BEGIN Records provided
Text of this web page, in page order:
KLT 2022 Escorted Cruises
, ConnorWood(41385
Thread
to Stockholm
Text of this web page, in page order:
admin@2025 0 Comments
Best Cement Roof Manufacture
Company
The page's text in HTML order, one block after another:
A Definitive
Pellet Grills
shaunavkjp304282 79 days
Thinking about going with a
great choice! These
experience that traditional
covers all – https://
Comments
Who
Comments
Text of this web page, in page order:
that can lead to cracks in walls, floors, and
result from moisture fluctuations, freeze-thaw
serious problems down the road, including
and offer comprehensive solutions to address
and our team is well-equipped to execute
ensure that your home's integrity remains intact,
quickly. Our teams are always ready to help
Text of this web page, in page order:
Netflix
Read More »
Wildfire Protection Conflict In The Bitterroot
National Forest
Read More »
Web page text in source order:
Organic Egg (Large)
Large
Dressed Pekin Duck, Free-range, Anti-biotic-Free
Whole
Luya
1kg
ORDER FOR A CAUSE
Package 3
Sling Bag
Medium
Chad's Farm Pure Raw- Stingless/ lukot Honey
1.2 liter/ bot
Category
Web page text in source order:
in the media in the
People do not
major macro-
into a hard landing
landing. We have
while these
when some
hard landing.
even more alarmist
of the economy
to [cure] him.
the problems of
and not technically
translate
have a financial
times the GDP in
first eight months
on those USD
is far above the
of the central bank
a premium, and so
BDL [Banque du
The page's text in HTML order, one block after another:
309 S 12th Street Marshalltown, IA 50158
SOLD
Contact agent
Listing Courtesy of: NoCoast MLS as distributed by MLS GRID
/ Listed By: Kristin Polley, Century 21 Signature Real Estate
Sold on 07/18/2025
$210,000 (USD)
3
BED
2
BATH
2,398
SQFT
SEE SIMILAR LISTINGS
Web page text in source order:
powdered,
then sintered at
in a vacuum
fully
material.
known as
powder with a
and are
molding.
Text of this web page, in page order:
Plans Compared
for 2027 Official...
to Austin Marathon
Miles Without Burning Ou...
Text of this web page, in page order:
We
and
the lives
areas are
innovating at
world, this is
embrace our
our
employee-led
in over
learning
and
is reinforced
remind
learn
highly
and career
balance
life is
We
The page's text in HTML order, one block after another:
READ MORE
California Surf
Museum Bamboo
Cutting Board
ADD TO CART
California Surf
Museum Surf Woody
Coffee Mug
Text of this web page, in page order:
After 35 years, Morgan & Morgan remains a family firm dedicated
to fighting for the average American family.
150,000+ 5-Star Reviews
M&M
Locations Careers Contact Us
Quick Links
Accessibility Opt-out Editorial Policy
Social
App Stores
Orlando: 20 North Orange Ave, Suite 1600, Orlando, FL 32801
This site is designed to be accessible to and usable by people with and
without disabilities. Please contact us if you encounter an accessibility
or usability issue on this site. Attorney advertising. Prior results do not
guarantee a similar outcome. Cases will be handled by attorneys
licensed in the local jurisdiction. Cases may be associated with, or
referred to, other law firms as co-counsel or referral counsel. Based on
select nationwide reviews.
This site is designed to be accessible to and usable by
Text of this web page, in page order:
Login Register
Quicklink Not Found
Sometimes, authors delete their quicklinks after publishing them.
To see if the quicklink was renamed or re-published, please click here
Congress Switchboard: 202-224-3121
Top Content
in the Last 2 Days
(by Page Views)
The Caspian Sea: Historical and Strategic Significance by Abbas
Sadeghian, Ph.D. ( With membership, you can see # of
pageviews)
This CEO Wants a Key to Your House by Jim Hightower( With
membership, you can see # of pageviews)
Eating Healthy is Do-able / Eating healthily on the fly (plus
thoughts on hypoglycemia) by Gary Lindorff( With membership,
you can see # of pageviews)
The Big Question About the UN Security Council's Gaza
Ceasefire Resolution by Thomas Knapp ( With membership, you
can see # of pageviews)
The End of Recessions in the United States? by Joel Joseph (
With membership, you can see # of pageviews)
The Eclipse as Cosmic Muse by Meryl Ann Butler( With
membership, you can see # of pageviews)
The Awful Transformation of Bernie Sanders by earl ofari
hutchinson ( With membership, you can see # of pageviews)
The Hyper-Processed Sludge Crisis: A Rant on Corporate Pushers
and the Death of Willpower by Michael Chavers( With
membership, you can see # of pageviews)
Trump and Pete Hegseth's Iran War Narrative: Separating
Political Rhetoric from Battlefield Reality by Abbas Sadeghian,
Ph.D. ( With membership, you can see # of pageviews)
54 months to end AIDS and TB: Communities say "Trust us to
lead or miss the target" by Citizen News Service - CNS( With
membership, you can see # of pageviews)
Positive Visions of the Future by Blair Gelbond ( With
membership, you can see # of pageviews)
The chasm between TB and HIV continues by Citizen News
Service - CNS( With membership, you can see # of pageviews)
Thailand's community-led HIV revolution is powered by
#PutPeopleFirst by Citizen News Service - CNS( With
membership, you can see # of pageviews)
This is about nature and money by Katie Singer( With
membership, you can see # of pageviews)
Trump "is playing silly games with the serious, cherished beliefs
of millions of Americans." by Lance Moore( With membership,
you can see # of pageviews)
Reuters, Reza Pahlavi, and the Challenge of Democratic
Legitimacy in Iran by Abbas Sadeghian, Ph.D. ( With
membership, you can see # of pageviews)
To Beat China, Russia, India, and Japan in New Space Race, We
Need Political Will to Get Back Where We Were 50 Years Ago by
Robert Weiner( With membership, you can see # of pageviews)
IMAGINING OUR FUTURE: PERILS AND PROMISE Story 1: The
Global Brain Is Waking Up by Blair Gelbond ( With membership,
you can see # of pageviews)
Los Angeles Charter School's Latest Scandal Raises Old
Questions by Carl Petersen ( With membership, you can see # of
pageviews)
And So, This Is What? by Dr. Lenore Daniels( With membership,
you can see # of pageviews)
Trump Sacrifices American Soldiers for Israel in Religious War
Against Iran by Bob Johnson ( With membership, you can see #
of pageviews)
END Records provided
Work to be completed: All lines above should be output verbatim.

Answer section:
Text of this web page, in page order:
KLT 2022 Escorted Cruises
, ConnorWood(41385
Thread
to Stockholm
Text of this web page, in page order:
admin@2025 0 Comments
Best Cement Roof Manufacture
Company
The page's text in HTML order, one block after another:
A Definitive
Pellet Grills
shaunavkjp304282 79 days
Thinking about going with a
great choice! These
experience that traditional
covers all – https://
Comments
Who
Comments
Text of this web page, in page order:
that can lead to cracks in walls, floors, and
result from moisture fluctuations, freeze-thaw
serious problems down the road, including
and offer comprehensive solutions to address
and our team is well-equipped to execute
ensure that your home's integrity remains intact,
quickly. Our teams are always ready to help
Text of this web page, in page order:
Netflix
Read More »
Wildfire Protection Conflict In The Bitterroot
National Forest
Read More »
Web page text in source order:
Organic Egg (Large)
Large
Dressed Pekin Duck, Free-range, Anti-biotic-Free
Whole
Luya
1kg
ORDER FOR A CAUSE
Package 3
Sling Bag
Medium
Chad's Farm Pure Raw- Stingless/ lukot Honey
1.2 liter/ bot
Category
Web page text in source order:
in the media in the
People do not
major macro-
into a hard landing
landing. We have
while these
when some
hard landing.
even more alarmist
of the economy
to [cure] him.
the problems of
and not technically
translate
have a financial
times the GDP in
first eight months
on those USD
is far above the
of the central bank
a premium, and so
BDL [Banque du
The page's text in HTML order, one block after another:
309 S 12th Street Marshalltown, IA 50158
SOLD
Contact agent
Listing Courtesy of: NoCoast MLS as distributed by MLS GRID
/ Listed By: Kristin Polley, Century 21 Signature Real Estate
Sold on 07/18/2025
$210,000 (USD)
3
BED
2
BATH
2,398
SQFT
SEE SIMILAR LISTINGS
Web page text in source order:
powdered,
then sintered at
in a vacuum
fully
material.
known as
powder with a
and are
molding.
Text of this web page, in page order:
Plans Compared
for 2027 Official...
to Austin Marathon
Miles Without Burning Ou...
Text of this web page, in page order:
We
and
the lives
areas are
innovating at
world, this is
embrace our
our
employee-led
in over
learning
and
is reinforced
remind
learn
highly
and career
balance
life is
We
The page's text in HTML order, one block after another:
READ MORE
California Surf
Museum Bamboo
Cutting Board
ADD TO CART
California Surf
Museum Surf Woody
Coffee Mug
Text of this web page, in page order:
After 35 years, Morgan & Morgan remains a family firm dedicated
to fighting for the average American family.
150,000+ 5-Star Reviews
M&M
Locations Careers Contact Us
Quick Links
Accessibility Opt-out Editorial Policy
Social
App Stores
Orlando: 20 North Orange Ave, Suite 1600, Orlando, FL 32801
This site is designed to be accessible to and usable by people with and
without disabilities. Please contact us if you encounter an accessibility
or usability issue on this site. Attorney advertising. Prior results do not
guarantee a similar outcome. Cases will be handled by attorneys
licensed in the local jurisdiction. Cases may be associated with, or
referred to, other law firms as co-counsel or referral counsel. Based on
select nationwide reviews.
This site is designed to be accessible to and usable by
Text of this web page, in page order:
Login Register
Quicklink Not Found
Sometimes, authors delete their quicklinks after publishing them.
To see if the quicklink was renamed or re-published, please click here
Congress Switchboard: 202-224-3121
Top Content
in the Last 2 Days
(by Page Views)
The Caspian Sea: Historical and Strategic Significance by Abbas
Sadeghian, Ph.D. ( With membership, you can see # of
pageviews)
This CEO Wants a Key to Your House by Jim Hightower( With
membership, you can see # of pageviews)
Eating Healthy is Do-able / Eating healthily on the fly (plus
thoughts on hypoglycemia) by Gary Lindorff( With membership,
you can see # of pageviews)
The Big Question About the UN Security Council's Gaza
Ceasefire Resolution by Thomas Knapp ( With membership, you
can see # of pageviews)
The End of Recessions in the United States? by Joel Joseph (
With membership, you can see # of pageviews)
The Eclipse as Cosmic Muse by Meryl Ann Butler( With
membership, you can see # of pageviews)
The Awful Transformation of Bernie Sanders by earl ofari
hutchinson ( With membership, you can see # of pageviews)
The Hyper-Processed Sludge Crisis: A Rant on Corporate Pushers
and the Death of Willpower by Michael Chavers( With
membership, you can see # of pageviews)
Trump and Pete Hegseth's Iran War Narrative: Separating
Political Rhetoric from Battlefield Reality by Abbas Sadeghian,
Ph.D. ( With membership, you can see # of pageviews)
54 months to end AIDS and TB: Communities say "Trust us to
lead or miss the target" by Citizen News Service - CNS( With
membership, you can see # of pageviews)
Positive Visions of the Future by Blair Gelbond ( With
membership, you can see # of pageviews)
The chasm between TB and HIV continues by Citizen News
Service - CNS( With membership, you can see # of pageviews)
Thailand's community-led HIV revolution is powered by
#PutPeopleFirst by Citizen News Service - CNS( With
membership, you can see # of pageviews)
This is about nature and money by Katie Singer( With
membership, you can see # of pageviews)
Trump "is playing silly games with the serious, cherished beliefs
of millions of Americans." by Lance Moore( With membership,
you can see # of pageviews)
Reuters, Reza Pahlavi, and the Challenge of Democratic
Legitimacy in Iran by Abbas Sadeghian, Ph.D. ( With
membership, you can see # of pageviews)
To Beat China, Russia, India, and Japan in New Space Race, We
Need Political Will to Get Back Where We Were 50 Years Ago by
Robert Weiner( With membership, you can see # of pageviews)
IMAGINING OUR FUTURE: PERILS AND PROMISE Story 1: The
Global Brain Is Waking Up by Blair Gelbond ( With membership,
you can see # of pageviews)
Los Angeles Charter School's Latest Scandal Raises Old
Questions by Carl Petersen ( With membership, you can see # of
pageviews)
And So, This Is What? by Dr. Lenore Daniels( With membership,
you can see # of pageviews)
Trump Sacrifices American Soldiers for Israel in Religious War
Against Iran by Bob Johnson ( With membership, you can see #
of pageviews)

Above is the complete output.